TASK DIRECTIONS. Copy each line from the data that has the word "industries" in it.

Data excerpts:
■ ■ ■ ■ ■ ■ ■

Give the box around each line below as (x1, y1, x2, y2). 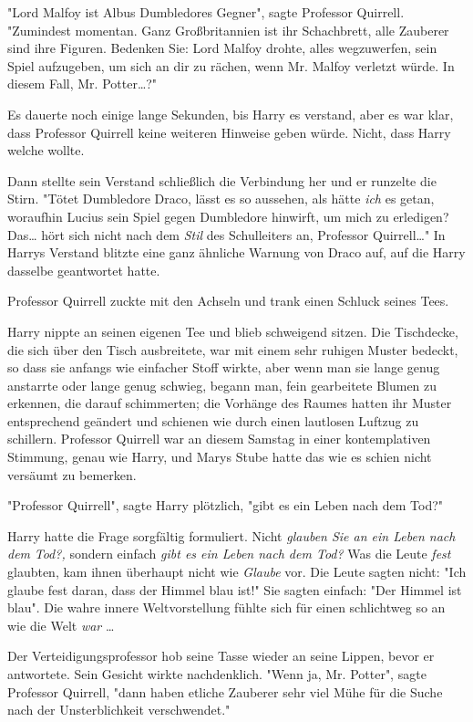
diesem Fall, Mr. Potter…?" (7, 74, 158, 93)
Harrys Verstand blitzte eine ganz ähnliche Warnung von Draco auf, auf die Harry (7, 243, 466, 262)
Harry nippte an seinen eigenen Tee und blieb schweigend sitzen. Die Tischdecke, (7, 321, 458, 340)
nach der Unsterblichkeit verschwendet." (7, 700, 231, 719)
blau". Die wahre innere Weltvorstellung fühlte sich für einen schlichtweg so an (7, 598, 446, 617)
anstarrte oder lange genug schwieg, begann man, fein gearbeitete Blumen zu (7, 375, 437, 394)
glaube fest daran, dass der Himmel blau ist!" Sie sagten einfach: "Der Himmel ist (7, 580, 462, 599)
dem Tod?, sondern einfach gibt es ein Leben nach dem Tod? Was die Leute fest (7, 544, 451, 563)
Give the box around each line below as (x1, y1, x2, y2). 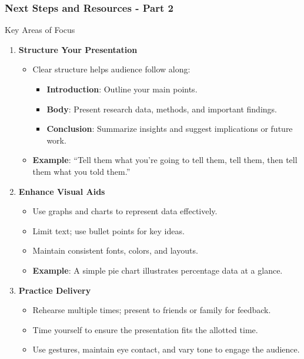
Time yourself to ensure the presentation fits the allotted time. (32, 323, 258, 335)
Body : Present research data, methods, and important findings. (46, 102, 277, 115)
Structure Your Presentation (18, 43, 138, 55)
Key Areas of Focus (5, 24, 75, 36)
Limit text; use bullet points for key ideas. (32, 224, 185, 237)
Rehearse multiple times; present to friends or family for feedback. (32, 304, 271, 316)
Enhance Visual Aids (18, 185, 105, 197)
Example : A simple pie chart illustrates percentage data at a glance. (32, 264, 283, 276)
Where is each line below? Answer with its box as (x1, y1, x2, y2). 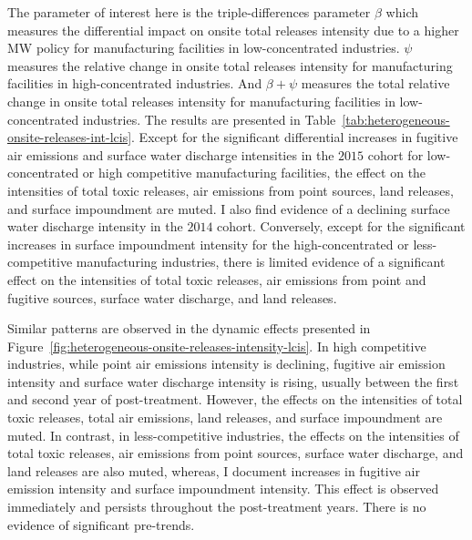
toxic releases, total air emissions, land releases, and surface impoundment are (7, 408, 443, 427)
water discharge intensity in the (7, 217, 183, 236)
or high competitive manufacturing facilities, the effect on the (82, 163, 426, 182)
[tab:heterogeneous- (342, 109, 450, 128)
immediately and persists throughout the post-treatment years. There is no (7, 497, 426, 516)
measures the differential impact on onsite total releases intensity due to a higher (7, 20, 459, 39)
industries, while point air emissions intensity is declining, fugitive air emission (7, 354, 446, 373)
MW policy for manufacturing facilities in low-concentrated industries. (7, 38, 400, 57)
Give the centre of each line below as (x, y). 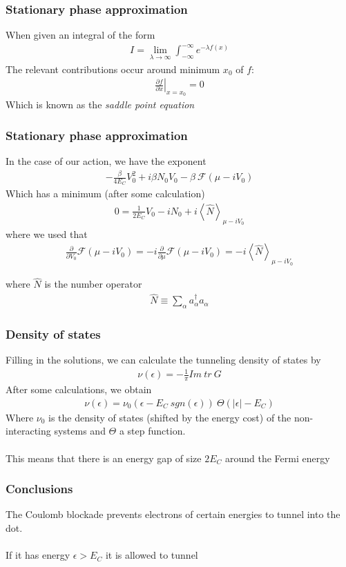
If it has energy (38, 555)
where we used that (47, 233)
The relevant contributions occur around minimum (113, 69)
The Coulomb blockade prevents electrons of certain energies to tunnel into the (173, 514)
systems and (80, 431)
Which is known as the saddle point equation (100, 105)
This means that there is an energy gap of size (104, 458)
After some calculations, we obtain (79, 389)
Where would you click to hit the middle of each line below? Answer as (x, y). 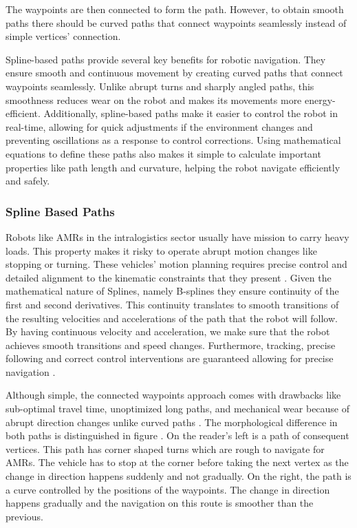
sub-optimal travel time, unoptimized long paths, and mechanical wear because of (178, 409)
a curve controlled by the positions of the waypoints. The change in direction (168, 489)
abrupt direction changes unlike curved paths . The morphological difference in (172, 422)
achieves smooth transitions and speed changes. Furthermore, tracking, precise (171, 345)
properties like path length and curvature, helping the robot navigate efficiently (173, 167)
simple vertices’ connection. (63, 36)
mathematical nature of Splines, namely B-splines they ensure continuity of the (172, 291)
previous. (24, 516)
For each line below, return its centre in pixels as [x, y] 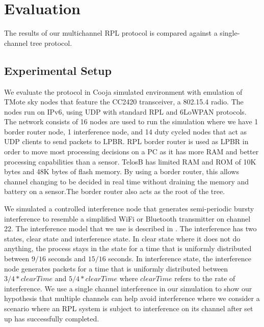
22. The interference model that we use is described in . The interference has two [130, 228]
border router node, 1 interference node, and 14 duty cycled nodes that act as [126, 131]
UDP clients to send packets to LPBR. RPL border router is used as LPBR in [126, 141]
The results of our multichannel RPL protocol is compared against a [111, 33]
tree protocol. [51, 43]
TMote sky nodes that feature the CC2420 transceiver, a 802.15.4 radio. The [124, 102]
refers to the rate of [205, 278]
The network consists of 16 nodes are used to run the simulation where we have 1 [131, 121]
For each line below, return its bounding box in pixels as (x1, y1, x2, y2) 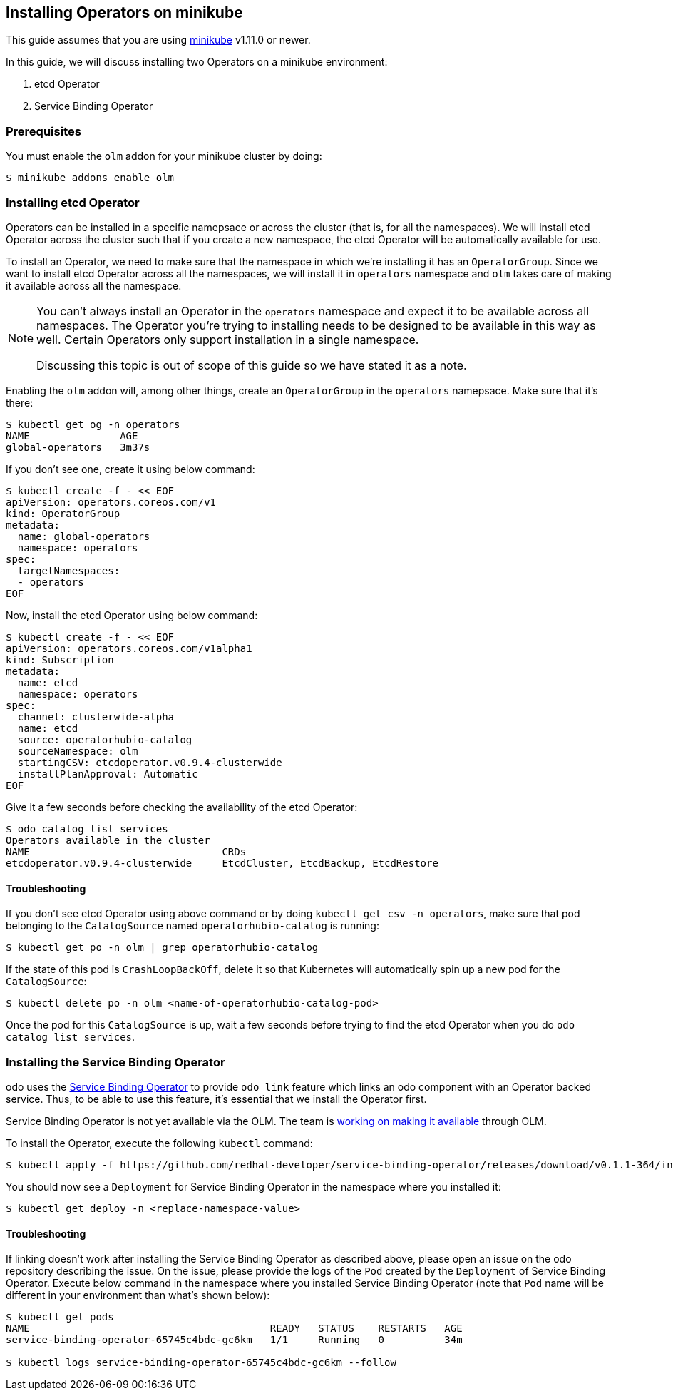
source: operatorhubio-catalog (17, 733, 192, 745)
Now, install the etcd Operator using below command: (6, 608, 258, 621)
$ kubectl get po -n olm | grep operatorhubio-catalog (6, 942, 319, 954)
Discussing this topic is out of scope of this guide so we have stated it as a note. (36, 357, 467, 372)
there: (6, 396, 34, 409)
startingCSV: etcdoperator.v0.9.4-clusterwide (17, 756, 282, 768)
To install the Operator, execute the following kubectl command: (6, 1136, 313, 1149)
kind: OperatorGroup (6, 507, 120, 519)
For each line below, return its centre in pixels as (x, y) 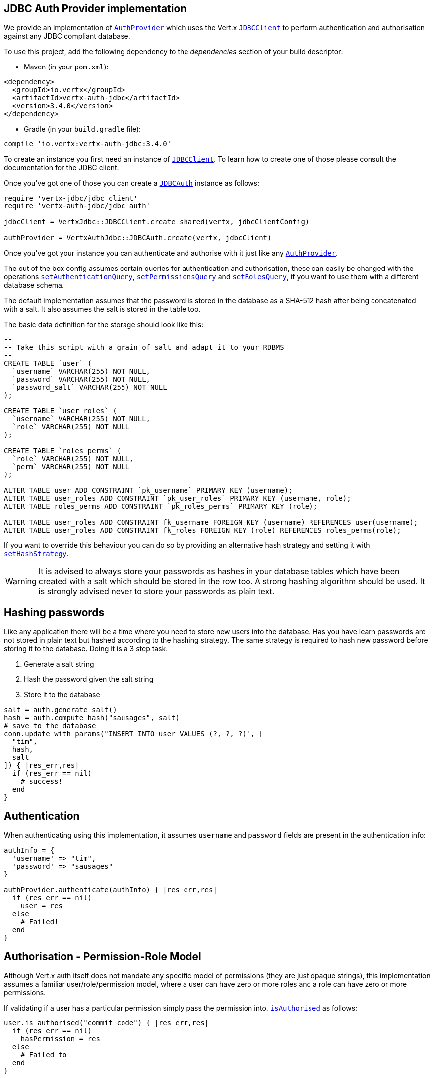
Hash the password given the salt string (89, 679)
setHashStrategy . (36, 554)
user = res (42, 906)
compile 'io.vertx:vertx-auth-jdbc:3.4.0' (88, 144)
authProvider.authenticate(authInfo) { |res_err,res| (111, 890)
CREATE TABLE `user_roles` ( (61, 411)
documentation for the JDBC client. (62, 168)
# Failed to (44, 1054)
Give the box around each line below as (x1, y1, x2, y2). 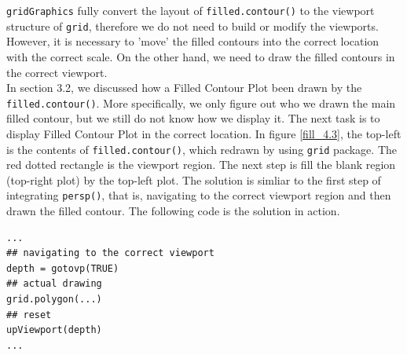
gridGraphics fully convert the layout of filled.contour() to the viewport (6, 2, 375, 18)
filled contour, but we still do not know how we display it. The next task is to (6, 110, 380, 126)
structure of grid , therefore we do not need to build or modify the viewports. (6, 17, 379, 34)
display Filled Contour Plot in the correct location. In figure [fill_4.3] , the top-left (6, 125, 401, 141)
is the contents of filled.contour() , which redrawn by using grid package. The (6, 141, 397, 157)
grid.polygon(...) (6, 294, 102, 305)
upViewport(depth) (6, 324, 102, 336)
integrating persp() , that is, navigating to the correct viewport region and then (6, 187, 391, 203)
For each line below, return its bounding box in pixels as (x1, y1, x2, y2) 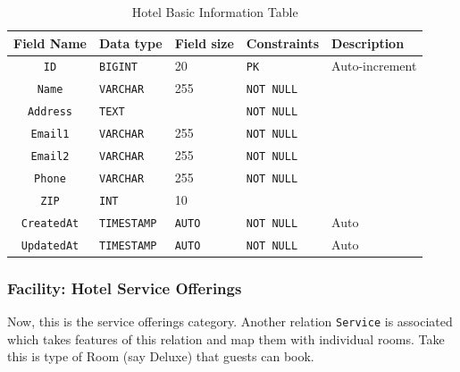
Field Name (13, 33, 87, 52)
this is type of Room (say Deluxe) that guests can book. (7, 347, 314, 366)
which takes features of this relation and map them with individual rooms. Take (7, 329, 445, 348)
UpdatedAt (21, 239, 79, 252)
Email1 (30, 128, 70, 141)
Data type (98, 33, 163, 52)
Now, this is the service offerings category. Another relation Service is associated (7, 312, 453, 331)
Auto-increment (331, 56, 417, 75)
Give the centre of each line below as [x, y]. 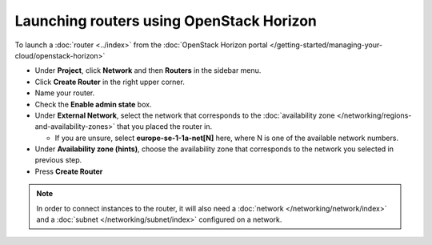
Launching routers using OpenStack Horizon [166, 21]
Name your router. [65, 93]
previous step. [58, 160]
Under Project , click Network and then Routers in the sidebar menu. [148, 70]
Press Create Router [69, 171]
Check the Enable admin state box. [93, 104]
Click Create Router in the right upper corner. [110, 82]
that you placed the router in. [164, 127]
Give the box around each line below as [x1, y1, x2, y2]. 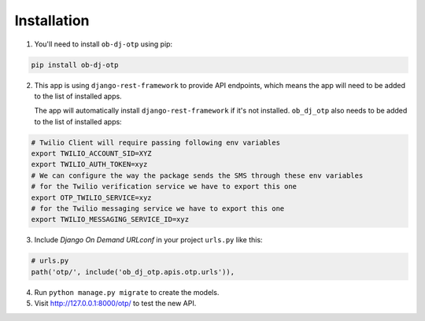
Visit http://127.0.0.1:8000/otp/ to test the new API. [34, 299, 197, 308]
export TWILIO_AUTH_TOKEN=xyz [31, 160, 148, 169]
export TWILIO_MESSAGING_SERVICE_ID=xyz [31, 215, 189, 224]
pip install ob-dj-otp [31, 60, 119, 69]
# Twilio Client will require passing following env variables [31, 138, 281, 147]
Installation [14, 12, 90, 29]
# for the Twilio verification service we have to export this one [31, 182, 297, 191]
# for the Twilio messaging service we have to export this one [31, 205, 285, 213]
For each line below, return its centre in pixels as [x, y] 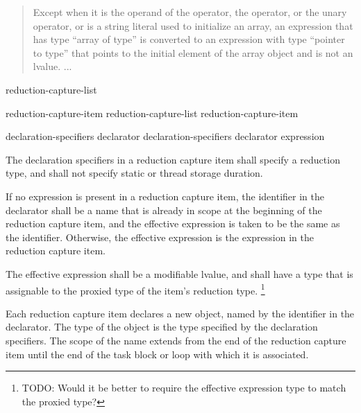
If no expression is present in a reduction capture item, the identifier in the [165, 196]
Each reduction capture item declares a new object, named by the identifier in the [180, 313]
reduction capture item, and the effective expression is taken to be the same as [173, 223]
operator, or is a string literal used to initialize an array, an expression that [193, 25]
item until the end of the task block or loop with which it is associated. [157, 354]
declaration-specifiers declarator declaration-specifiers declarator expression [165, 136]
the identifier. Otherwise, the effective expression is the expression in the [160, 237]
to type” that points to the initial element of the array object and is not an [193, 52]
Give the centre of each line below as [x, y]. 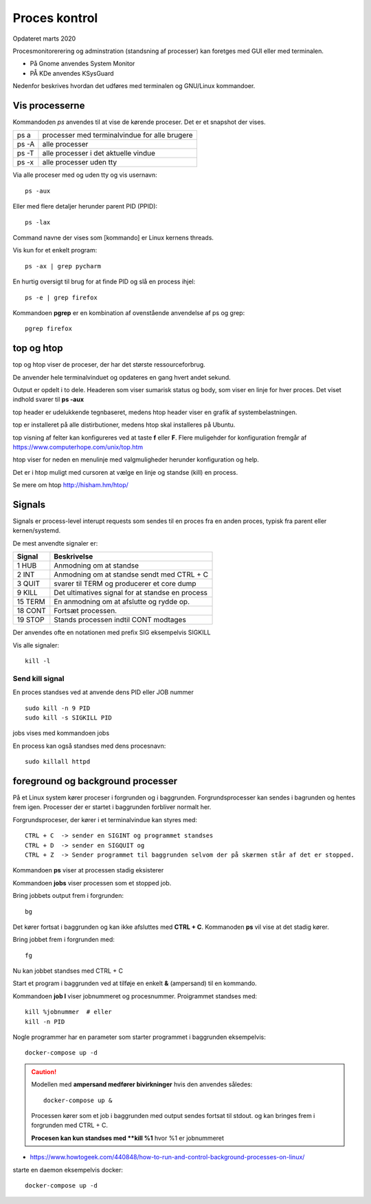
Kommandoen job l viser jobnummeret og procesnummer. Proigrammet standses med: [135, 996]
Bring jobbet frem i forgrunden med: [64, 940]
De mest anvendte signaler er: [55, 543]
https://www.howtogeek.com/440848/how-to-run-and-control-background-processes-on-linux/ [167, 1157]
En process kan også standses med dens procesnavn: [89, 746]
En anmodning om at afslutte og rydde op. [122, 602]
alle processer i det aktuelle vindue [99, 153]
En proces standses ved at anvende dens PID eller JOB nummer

■ ■ ■ ■ ■ ■ ■

SOLVED EXERCISE.
industries, while point air emissions intensity is declining, fugitive air emission (7, 354, 446, 373)
MW policy for manufacturing facilities in low-concentrated industries. (7, 38, 400, 57)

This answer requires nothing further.